« Tôdi di m’fôte ! »

 

Source : Carl Schmitt, biographie politique et intellectuelle par David Cumin, éditions du Cerf, collection Passages.

Le juriste s’est comparé à Job. Cette comparaison est révélatrice de son augustinisme, en même temps qu’elle permet de cerner sa personnalité à cette époque critique de sa vie, en 1945-1949, où il songeait à se retirer au monastère.

Qui était Job ? Un serviteur de Dieu dont la fidélité fut mise à l’épreuve par le malheur. Ignorant qu’il avait péché, Job se heurtait au mystère d’un Dieu juste qui afflige les justes, d’où son tourment. Il cherchait en vain le sens de son épreuve qui luttait désespérément pour retrouver Dieu qui se dérobait et qu’il persistait à croire juste, et qui finalement le sauva. L’intervention du Seigneur, dévoilant sa transcendance absolue, montra que les hommes doivent persévérer dans la foi et ne pas douter de Dieu, infiniment sage et tout-puissant. Tel Job, Carl Schmitt était donc à la fois « juste », sa cause était juste, et « éprouvé » ; il avait « péché » comme ile le dit lui-même.

Armé de cette conviction, il refusa de répondre au questionnaire de dénazification que lui soumit son collègue Spranger. On lui demandait de devenir transparent. Or, comme il l’écrit dans Ex Captivitate Salus, « ma nature aime bien n’être pas tout à fait transparente ; elle aime être impénétrable, de toute façon, elle est défensive. » Il nomme l’accusateur, Diabolus, celui qui questionne, qui est imbu d’avoir raison et d’être dans son droit, qui a de son côté la justa causa et la res judicata : « En tant que juriste, je sais ce que cela signifie. Dans l’évangile selon saint Matthieu (4, 1), le diable, c’est l’Accusateur, le Calomniateur, celui qui s’applique à mettre les hommes en faute et qui contrecarre donc l’œuvre du Christ.

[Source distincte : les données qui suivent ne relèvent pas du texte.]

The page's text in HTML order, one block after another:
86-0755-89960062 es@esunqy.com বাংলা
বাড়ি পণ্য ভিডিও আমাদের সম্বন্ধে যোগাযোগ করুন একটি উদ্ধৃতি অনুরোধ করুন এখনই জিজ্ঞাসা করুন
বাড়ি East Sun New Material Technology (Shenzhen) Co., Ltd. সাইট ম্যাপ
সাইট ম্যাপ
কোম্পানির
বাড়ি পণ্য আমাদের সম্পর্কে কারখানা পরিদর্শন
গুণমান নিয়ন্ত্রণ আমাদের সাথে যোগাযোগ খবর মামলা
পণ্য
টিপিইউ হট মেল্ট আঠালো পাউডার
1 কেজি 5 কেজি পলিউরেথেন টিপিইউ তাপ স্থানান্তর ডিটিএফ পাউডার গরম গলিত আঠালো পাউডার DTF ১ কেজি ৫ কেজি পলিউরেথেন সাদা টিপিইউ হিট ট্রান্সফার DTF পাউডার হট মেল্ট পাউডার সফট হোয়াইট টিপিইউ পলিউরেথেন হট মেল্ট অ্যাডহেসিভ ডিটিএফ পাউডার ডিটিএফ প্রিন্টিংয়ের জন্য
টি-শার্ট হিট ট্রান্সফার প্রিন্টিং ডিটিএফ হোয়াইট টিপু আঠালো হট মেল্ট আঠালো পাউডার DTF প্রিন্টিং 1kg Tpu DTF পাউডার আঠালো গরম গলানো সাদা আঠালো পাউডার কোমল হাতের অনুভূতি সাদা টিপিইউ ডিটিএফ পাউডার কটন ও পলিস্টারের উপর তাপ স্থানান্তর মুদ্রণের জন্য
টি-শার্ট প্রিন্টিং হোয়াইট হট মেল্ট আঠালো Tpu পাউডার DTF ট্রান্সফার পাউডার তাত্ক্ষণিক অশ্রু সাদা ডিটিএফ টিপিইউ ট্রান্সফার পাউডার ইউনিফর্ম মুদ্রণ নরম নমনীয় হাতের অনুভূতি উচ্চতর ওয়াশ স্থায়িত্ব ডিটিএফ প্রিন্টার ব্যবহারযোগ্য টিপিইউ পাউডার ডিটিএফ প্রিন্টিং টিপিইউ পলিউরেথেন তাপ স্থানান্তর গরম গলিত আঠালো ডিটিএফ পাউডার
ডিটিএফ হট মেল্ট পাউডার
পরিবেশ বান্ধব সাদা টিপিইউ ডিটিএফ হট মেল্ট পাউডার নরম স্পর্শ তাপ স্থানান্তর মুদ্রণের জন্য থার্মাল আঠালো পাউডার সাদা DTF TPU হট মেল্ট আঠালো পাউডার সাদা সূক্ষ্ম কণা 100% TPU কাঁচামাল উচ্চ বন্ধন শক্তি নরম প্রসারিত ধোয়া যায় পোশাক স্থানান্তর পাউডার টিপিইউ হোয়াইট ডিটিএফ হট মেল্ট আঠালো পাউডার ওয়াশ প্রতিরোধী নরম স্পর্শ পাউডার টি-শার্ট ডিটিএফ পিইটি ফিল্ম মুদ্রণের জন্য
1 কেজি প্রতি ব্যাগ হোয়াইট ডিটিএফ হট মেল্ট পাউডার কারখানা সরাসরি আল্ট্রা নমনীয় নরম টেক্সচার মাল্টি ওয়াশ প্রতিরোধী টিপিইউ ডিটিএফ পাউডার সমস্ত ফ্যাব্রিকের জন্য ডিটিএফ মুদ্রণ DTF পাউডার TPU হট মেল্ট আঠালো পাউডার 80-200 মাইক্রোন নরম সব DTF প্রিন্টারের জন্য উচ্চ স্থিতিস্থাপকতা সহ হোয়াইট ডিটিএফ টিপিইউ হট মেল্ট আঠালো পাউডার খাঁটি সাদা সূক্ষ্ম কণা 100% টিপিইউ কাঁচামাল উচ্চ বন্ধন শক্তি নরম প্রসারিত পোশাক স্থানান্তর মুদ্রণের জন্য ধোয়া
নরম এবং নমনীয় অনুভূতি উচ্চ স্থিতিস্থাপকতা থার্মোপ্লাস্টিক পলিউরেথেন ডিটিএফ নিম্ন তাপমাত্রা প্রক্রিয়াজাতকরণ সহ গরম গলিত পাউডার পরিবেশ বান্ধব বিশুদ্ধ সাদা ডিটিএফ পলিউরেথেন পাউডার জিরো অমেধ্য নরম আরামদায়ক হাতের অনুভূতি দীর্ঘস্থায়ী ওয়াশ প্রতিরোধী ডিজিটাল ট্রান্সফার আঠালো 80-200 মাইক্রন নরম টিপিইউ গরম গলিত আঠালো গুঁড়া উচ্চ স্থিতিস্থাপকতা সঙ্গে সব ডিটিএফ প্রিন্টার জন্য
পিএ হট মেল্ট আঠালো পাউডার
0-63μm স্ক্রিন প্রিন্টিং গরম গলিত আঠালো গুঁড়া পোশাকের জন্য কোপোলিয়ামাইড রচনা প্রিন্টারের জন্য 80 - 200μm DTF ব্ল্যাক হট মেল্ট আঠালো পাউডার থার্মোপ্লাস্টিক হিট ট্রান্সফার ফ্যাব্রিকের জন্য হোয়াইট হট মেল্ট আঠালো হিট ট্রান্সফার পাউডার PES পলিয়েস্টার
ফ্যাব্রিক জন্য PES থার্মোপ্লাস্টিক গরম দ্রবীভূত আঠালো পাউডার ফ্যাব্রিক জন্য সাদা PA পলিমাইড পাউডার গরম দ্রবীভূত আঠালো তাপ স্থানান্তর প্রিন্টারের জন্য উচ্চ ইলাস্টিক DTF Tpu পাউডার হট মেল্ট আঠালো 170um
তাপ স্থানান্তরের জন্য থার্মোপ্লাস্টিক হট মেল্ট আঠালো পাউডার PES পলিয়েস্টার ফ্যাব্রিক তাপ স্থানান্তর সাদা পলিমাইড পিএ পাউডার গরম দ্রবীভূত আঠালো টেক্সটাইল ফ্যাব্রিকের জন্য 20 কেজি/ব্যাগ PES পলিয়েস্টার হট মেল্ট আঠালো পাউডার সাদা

On demandait à Schmitt de répondre à la question : qui es-tu ? Voici sa réponse : « Je regardai mon interrogateur dans les  yeux et me disais : qui es-tu, toi qui m’interroges, toi qui me mets en cause ? D’où vient ta supériorité ? Quelle est la nature de la puissance qui te donne pouvoir et t’encourage à me poser cette question ? » Plus loin, il écrit : « Qui est mon ennemi ? Celui qui me met en cause. » Spranger, Kemper, le gouvernement militaire, instance, dit-il, qui se pose devant les Allemands comme un juge d’instruction devant un criminel présumé, sont donc les figures de l’Ennemi.